Remedy

In our “Managed Minds” series of featured articles (”Blinded by Science,” March 1, “Political History,” April 12 and, in this edition, “War of Words") by Dennis Myers, we have discussed the way we are manipulated by misrepresentation of science, rewriting of history and abuse of language.

Does it matter? We think it does.

“And the fact that we are systematically misinforming our students about biology is not going to equip them well to compete in this new century,” says science writer Chris Mooney.

Vietnam veteran George Swiers wrote of the danger if the truth of that war was rewritten: “If we do not speak of it, others will surely rewrite the script. Each of the body bags, all of the mass graves will be opened and their contents abracadabraed into a noble cause.”

When language is abused, we frequently find ourselves pitted against each other. “It seemed from the start that the aim on all sides was to achieve conflict rather than mutual understanding or consensus,” wrote scholar Robin Tolmach Lakoff of one public dispute over language.

There is a remedy. It’s called media literacy. It teaches children critical thinking so they will recognize when a breakfast cereal company or a presidential candidate is trying to manipulate them through the myriad tools available.

“The United States is the only developed nation in the world that does not mandate media literacy as part of its public-school curriculum,” writes author Douglas Rushkoff, who knows the techniques of manipulation intimately from his work as a media consultant. Those techniques, he wrote, “are rapidly spreading from the sales floor and the television screen to almost every other aspect of our daily experience.”

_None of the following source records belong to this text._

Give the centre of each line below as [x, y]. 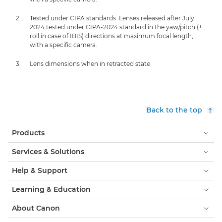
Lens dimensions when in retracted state [90, 64]
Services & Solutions [48, 152]
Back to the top [174, 110]
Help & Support [40, 170]
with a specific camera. [63, 45]
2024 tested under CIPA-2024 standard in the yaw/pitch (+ [116, 27]
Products [28, 133]
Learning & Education [51, 189]
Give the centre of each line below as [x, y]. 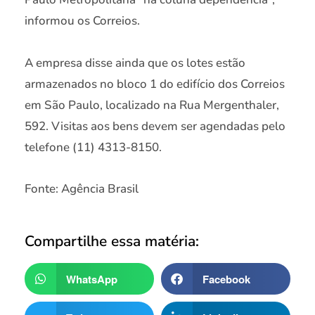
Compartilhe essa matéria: [112, 242]
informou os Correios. [82, 21]
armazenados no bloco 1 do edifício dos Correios [155, 84]
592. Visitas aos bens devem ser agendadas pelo [155, 126]
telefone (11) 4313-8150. [93, 147]
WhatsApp [91, 279]
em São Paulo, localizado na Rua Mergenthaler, [152, 105]
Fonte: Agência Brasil [82, 189]
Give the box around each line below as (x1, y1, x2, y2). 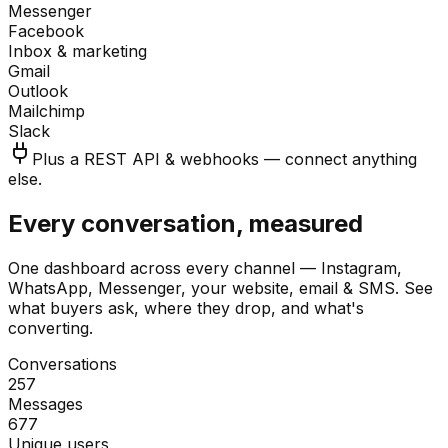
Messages (8, 393, 83, 414)
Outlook (8, 80, 68, 101)
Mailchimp (8, 100, 85, 121)
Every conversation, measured (8, 208, 363, 238)
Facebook (8, 20, 84, 41)
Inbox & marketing (8, 40, 147, 61)
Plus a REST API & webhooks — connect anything (32, 148, 417, 169)
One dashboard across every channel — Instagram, (8, 257, 402, 278)
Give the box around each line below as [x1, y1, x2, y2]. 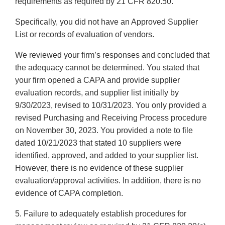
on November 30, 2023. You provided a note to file [15, 126, 193, 135]
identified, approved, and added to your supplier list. [15, 151, 198, 160]
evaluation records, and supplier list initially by [15, 88, 179, 97]
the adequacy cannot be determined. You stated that [15, 63, 199, 72]
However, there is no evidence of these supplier [15, 164, 183, 173]
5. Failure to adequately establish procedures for [15, 209, 186, 218]
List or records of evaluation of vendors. [15, 30, 154, 39]
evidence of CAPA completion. [15, 189, 123, 198]
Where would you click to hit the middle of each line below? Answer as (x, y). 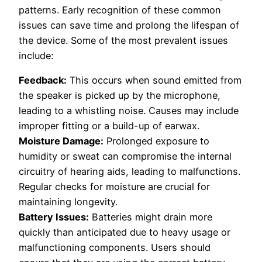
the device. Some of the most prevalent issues (123, 40)
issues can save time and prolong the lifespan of (129, 25)
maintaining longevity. (68, 201)
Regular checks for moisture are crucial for (114, 186)
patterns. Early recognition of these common (120, 10)
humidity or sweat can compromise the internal (125, 156)
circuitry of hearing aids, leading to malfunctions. (130, 171)
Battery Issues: (54, 217)
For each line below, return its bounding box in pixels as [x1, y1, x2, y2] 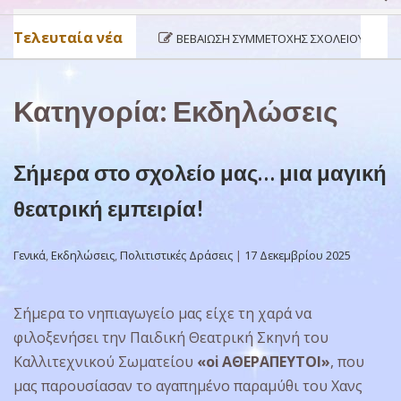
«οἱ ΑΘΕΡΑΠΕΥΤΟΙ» [197, 351, 330, 371]
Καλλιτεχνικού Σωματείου [13, 351, 197, 371]
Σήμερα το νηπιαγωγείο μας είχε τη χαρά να [13, 303, 311, 323]
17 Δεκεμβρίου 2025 [244, 246, 351, 263]
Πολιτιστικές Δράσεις [120, 246, 233, 263]
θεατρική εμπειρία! [13, 194, 204, 221]
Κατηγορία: [13, 93, 173, 129]
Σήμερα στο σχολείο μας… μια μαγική [13, 158, 387, 185]
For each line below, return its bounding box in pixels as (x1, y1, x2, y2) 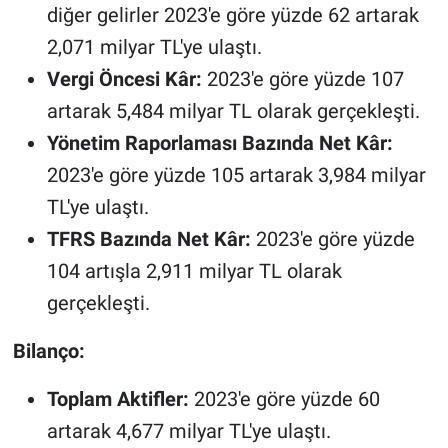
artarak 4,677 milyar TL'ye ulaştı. (46, 418, 331, 443)
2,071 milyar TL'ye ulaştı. (46, 34, 262, 59)
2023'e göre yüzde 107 (201, 66, 404, 91)
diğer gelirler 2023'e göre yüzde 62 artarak (46, 2, 419, 27)
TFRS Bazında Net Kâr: (46, 226, 251, 251)
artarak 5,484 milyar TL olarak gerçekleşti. (46, 98, 420, 123)
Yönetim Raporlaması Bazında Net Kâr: (46, 130, 393, 155)
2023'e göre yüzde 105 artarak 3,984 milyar (46, 162, 426, 187)
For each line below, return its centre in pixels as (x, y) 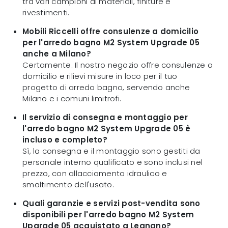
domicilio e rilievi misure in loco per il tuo (100, 76)
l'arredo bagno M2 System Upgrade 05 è (107, 129)
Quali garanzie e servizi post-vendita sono (111, 204)
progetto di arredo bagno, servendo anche (106, 88)
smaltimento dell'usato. (68, 185)
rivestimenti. (46, 13)
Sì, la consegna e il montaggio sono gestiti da (111, 151)
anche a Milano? (57, 54)
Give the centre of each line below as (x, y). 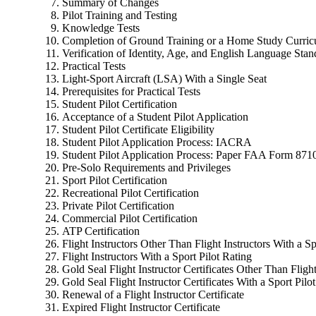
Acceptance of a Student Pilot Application (155, 116)
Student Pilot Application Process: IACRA (157, 142)
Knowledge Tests (101, 28)
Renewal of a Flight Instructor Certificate (153, 294)
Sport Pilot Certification (115, 180)
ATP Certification (101, 231)
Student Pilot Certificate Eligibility (138, 129)
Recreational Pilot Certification (130, 193)
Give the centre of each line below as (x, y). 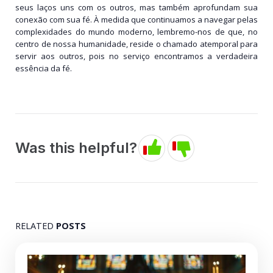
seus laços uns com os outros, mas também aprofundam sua (136, 8)
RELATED (36, 226)
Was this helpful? (76, 148)
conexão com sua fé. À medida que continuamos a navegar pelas (136, 20)
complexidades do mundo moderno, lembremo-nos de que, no (136, 32)
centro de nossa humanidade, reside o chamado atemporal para (136, 44)
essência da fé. (44, 69)
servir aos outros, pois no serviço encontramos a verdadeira (136, 56)
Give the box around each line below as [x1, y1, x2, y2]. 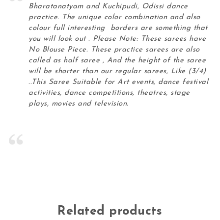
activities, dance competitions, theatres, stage [28, 89, 190, 97]
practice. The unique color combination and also [28, 14, 200, 21]
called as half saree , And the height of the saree [28, 57, 206, 64]
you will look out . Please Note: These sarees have [28, 35, 206, 43]
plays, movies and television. [28, 100, 129, 108]
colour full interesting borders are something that [28, 25, 208, 32]
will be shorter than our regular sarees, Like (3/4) [28, 68, 206, 75]
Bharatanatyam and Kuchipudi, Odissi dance [28, 3, 188, 10]

According to Washoe County School District language coordinator Kristi Pettengill, “[W]e do teach media literacy in the middle and high schools in that we teach students how to analyze and create workplace and consumer documents and critique propaganda and argumentative speech and text.”

That raises the question of whether it starts early enough. Manipulation is aimed at small children by breakfast cereal manufacturers, toy companies, comic books, video arcades and a whole host of other influences. By middle school, patterns of thought may already be set. As in other nations, media literacy instruction should begin in kindergarten.

In the United States, according to one media literacy organization, only in one state (Texas) is media literacy thoroughly integrated throughout the school curriculum—English/language, health and science, history and social sciences, and so on.